- Electric vehicle sales have soared in China over the last few years. The country is now planning gasoline-car-free zones.
- Tesla is also building a Gigafactory in China.
According to Reuters, “China is considering testing a ban on gasoline-powered vehicles in some parts of the country and may set a timetable to eventually phase out such vehicles, according to the industry ministry.” China’s electric car sales have soared in recent years. Around 1.3 million NEVs (new energy vehicle) were sold in China last year. NEVs include both plug-in hybrid vehicles and battery electric vehicles. However, China’s electric car sales stalled last month, with NIO (NIO) reporting dismal car delivery numbers.
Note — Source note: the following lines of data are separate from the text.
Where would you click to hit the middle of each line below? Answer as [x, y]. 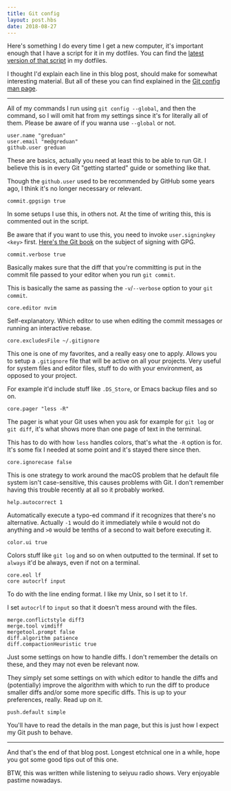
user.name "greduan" [37, 136]
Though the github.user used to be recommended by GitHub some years [111, 181]
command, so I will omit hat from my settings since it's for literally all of [108, 116]
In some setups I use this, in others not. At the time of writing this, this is [109, 214]
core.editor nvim [32, 308]
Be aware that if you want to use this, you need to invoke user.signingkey [111, 234]
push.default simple [37, 712]
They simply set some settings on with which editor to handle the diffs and [112, 678]
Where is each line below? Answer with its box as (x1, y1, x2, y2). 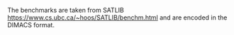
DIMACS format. (7, 21, 55, 29)
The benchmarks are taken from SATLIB (7, 6, 124, 14)
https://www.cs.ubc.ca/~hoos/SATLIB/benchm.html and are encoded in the (7, 13, 228, 22)
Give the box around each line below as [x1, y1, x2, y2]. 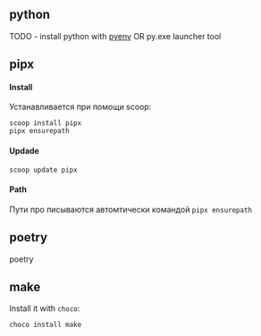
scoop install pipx [9, 119, 82, 128]
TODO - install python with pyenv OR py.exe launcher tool [9, 30, 222, 41]
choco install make [9, 321, 82, 330]
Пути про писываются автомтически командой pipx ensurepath [9, 204, 253, 214]
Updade [9, 146, 40, 155]
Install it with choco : [9, 303, 80, 314]
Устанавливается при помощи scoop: [9, 102, 152, 113]
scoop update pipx [9, 165, 78, 174]
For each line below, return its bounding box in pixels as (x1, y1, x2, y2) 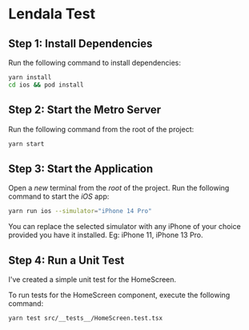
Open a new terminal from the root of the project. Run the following (8, 183, 230, 193)
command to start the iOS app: (8, 191, 110, 201)
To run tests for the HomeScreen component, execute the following (8, 290, 231, 300)
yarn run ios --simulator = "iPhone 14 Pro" (8, 207, 152, 215)
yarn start (8, 139, 45, 148)
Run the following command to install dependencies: (8, 58, 182, 67)
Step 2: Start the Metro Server (8, 103, 162, 117)
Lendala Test (8, 5, 96, 23)
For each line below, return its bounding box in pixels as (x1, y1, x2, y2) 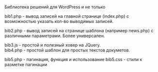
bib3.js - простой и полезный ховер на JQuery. (4, 42, 101, 48)
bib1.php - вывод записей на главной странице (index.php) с (4, 13, 129, 19)
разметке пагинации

Tesla (TSLA) is also building a Gigafactory in China.
Trump wants to take a step back
China is taking several steps to control pollution and increase electric vehicle adoption. It’s placed restrictions on new internal combustion engine cars in some cities to address the emission problem. The percentage of NEVs in China’s total car sales is higher than in the US.
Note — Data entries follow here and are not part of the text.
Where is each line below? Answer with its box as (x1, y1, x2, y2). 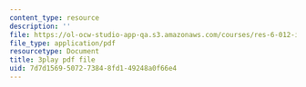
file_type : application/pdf (9, 38, 117, 48)
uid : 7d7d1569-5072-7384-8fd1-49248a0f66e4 (9, 64, 178, 73)
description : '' (9, 22, 71, 31)
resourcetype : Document (9, 47, 100, 56)
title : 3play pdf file (9, 55, 96, 64)
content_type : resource (9, 13, 100, 23)
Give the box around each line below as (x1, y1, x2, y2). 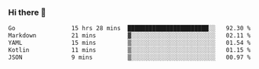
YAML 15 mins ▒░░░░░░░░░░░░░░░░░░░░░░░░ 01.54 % (8, 39, 251, 47)
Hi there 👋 (8, 7, 47, 18)
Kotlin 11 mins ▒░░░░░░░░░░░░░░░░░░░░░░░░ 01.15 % (8, 46, 251, 53)
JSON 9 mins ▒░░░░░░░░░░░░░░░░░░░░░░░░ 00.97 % (8, 53, 251, 61)
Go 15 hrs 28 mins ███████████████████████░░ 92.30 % (8, 25, 251, 33)
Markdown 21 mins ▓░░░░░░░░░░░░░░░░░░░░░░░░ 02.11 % (8, 32, 251, 40)
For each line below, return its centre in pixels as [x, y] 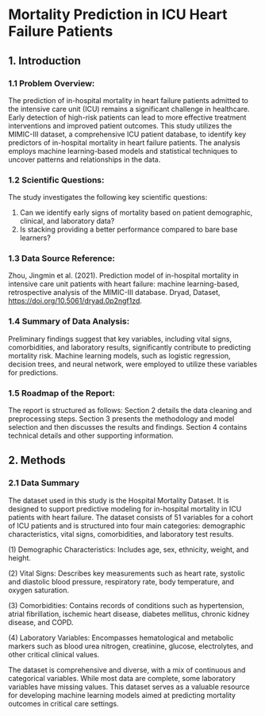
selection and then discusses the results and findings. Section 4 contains [128, 427]
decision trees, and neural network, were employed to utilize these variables [133, 364]
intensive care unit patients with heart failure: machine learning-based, [124, 284]
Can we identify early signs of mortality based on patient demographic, [136, 213]
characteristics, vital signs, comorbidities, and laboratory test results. [121, 534]
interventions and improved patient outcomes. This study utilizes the [120, 125]
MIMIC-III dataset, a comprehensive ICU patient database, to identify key [127, 134]
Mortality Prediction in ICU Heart [118, 15]
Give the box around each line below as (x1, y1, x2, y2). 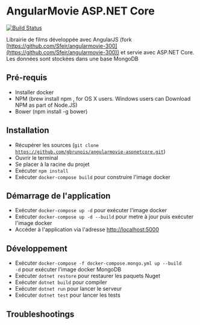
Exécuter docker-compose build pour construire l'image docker (14, 173, 170, 180)
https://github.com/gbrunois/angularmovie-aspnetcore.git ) (14, 148, 166, 155)
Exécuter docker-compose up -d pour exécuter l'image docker (14, 207, 167, 214)
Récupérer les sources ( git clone (14, 141, 99, 148)
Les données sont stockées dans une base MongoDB (6, 55, 139, 62)
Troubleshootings (6, 309, 75, 319)
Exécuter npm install (14, 167, 69, 174)
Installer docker (14, 89, 54, 96)

While China has taken the lead in terms of electric vehicles and lowering emissions, President Trump wants the US to take a step back. The Trump administration has proposed lowering the stringent emission standards set under President Barack Obama. However, automakers are instead looking to the regulations set by California. These regulations are stringent compared to Trump’s proposal.
Trump lashes out at automakers
President Trump has a tumultuous relationship with automakers. He previously lashed out at General Motors (GM) and Ford Motor Company (F) for shifting production to Mexico. Yesterday, in a tweet, Trump called auto executives “foolish” for not heeding to his emission proposal. While Trump sees climate change as a hoax, automakers are increasing their efforts to produce electric vehicles.
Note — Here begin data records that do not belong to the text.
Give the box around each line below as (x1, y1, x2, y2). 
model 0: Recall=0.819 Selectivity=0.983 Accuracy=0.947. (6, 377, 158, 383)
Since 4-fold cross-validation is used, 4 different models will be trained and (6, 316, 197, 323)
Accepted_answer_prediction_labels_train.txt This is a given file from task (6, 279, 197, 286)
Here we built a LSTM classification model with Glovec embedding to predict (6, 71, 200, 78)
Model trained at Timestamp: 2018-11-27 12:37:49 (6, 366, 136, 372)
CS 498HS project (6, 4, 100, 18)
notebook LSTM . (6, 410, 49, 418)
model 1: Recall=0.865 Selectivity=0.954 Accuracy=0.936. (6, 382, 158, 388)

Auto companies such as Ford and General Motors weren’t excited about the Section 232 automotive probe. The US Department of Commerce has submitted its Section 232 automotive probe findings to President Trump, but he’s delayed action on the report. Tariffs on automotive imports could particularly hit Japan and Germany. German GDP contracted in the second quarter.
Tesla and China
Last year, China increased the tariffs on US-made cars amid the escalation in the trade war. However, China later rolled the tariff hike back. Tesla had to increase car prices in China due to higher tariffs. It also rolled back the price hike after the additional tariffs were withdrawn.
As China rolls back subsidies for electric vehicles, Tesla might get a more level playing field in the country. NIO attributed fewer July deliveries to the rolling back of subsidies.
Electric vehicles and Made in China 2025
China sees electric vehicles as a key strategic industry. Under its Made in China 2025 program, the country is promoting new-age manufacturing, which includes electric vehicles and robotics. However, Made in China 2025 is a bone of contention between the US and China. The US has faulted China for massive state subsidies that interfere with the free market.
Electric vehicles: US versus China
China has taken a step forward by proposing gasoline-car-free areas. In contrast, we could view Trump’s proposal to ease emission standards as a step backward. Tesla’s CEO, Elon Musk, quit Trump’s economic advisory council after Trump pulled out of the Paris climate deal. Tesla and NIO are trading with double-digit YTD (year-to-date) losses. General Motors and Ford are up 13.3% and 23.9%, respectively, YTD.